DATA LISTING

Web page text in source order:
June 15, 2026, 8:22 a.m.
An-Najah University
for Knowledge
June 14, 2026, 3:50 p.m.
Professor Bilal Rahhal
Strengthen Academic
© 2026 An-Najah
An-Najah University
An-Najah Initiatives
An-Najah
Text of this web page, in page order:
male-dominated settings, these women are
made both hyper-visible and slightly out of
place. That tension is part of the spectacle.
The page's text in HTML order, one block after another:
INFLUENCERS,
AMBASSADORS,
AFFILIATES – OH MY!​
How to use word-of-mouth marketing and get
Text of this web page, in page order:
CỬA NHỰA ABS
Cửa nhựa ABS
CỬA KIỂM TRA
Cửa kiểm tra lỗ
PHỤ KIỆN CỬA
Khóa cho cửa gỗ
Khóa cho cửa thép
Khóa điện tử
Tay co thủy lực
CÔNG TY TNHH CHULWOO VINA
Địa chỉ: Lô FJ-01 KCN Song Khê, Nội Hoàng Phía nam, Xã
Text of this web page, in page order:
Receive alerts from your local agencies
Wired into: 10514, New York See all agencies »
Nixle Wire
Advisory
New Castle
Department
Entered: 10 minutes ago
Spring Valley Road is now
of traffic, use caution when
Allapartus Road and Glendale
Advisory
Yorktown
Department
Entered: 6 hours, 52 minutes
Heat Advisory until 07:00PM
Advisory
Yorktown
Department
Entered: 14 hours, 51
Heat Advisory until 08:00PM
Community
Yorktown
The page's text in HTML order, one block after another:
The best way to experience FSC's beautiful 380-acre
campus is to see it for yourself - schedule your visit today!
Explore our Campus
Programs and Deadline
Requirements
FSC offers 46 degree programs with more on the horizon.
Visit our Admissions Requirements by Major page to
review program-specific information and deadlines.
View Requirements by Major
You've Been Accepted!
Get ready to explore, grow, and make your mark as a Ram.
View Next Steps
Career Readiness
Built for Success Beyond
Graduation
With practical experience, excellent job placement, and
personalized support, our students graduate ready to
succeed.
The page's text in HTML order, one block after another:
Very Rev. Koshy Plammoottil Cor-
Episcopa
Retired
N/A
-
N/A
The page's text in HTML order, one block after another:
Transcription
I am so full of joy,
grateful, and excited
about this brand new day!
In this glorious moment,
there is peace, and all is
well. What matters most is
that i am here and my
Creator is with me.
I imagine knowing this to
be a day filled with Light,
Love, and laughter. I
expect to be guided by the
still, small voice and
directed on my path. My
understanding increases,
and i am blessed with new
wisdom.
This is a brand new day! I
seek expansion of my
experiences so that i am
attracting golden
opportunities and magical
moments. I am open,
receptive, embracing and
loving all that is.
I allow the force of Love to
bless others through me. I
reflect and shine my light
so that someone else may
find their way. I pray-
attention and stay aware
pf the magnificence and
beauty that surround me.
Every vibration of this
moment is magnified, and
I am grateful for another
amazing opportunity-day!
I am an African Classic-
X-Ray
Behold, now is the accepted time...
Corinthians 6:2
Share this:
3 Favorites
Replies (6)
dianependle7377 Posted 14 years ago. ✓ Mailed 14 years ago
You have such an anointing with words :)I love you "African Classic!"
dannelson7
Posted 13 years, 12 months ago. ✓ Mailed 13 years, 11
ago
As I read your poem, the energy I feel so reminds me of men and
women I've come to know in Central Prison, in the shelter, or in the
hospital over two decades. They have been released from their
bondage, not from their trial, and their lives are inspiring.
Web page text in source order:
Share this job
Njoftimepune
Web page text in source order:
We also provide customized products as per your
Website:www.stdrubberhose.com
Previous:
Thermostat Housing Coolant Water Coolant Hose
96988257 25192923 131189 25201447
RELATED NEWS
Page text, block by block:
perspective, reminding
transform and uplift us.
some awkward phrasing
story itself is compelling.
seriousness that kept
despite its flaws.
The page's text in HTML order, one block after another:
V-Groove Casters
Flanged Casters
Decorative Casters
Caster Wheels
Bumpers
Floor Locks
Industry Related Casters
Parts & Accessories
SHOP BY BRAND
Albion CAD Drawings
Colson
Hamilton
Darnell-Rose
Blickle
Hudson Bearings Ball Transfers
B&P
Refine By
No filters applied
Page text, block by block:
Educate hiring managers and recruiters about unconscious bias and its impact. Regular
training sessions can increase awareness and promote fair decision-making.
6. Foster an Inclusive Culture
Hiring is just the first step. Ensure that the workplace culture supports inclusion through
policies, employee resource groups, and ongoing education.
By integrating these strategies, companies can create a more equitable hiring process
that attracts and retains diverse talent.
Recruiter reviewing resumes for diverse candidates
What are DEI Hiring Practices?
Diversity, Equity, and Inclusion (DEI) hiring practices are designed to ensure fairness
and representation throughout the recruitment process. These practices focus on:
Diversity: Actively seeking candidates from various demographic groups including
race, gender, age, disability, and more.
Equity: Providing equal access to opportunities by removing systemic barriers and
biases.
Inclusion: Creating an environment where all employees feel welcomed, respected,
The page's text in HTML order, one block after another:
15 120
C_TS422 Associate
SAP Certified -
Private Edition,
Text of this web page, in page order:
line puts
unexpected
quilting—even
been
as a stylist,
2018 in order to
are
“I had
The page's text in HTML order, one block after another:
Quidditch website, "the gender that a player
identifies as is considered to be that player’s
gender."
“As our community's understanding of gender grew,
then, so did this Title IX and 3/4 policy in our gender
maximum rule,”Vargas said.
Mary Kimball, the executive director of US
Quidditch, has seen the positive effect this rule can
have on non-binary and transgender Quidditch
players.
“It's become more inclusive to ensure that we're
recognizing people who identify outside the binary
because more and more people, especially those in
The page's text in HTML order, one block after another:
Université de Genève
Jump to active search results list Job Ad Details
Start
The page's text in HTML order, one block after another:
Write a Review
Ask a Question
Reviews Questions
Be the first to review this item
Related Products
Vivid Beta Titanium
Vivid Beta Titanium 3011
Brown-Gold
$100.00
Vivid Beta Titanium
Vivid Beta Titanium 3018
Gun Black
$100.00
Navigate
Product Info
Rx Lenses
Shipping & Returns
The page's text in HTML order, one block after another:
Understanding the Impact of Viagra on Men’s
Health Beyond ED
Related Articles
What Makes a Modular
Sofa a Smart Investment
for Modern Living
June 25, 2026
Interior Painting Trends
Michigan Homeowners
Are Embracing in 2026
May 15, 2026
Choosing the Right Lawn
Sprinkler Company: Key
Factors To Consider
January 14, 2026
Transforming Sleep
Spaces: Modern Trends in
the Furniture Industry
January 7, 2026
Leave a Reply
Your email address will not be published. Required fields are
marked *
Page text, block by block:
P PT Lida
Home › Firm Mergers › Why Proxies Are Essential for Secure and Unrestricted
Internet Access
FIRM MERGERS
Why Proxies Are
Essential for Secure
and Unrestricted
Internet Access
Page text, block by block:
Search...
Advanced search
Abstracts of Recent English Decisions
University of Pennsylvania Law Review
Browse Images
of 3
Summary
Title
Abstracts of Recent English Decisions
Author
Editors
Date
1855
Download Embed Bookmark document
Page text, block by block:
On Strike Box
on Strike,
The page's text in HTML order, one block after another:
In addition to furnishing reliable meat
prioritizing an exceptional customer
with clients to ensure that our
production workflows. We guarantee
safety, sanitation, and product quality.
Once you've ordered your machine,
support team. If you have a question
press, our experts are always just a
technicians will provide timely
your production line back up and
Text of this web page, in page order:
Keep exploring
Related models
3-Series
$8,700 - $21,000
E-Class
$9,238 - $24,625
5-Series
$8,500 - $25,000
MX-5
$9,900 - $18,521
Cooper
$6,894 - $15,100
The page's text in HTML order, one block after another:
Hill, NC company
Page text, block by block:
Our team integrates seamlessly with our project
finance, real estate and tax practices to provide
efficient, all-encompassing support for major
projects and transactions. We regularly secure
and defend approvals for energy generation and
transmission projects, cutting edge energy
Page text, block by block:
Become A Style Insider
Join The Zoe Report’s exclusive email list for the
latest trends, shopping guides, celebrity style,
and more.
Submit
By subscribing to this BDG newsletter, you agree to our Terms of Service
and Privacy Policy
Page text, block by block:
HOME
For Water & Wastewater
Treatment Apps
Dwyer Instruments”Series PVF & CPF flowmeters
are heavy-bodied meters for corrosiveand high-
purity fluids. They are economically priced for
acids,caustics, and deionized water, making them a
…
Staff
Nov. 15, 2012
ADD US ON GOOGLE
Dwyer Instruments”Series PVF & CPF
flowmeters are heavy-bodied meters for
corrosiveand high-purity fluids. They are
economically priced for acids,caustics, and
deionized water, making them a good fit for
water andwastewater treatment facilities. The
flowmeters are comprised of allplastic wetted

PROBLEM REQUIREMENTS
Copy each line in the entries above where "Unrestricted" turns up.

EXERCISE ANSWER
Home › Firm Mergers › Why Proxies Are Essential for Secure and Unrestricted
and Unrestricted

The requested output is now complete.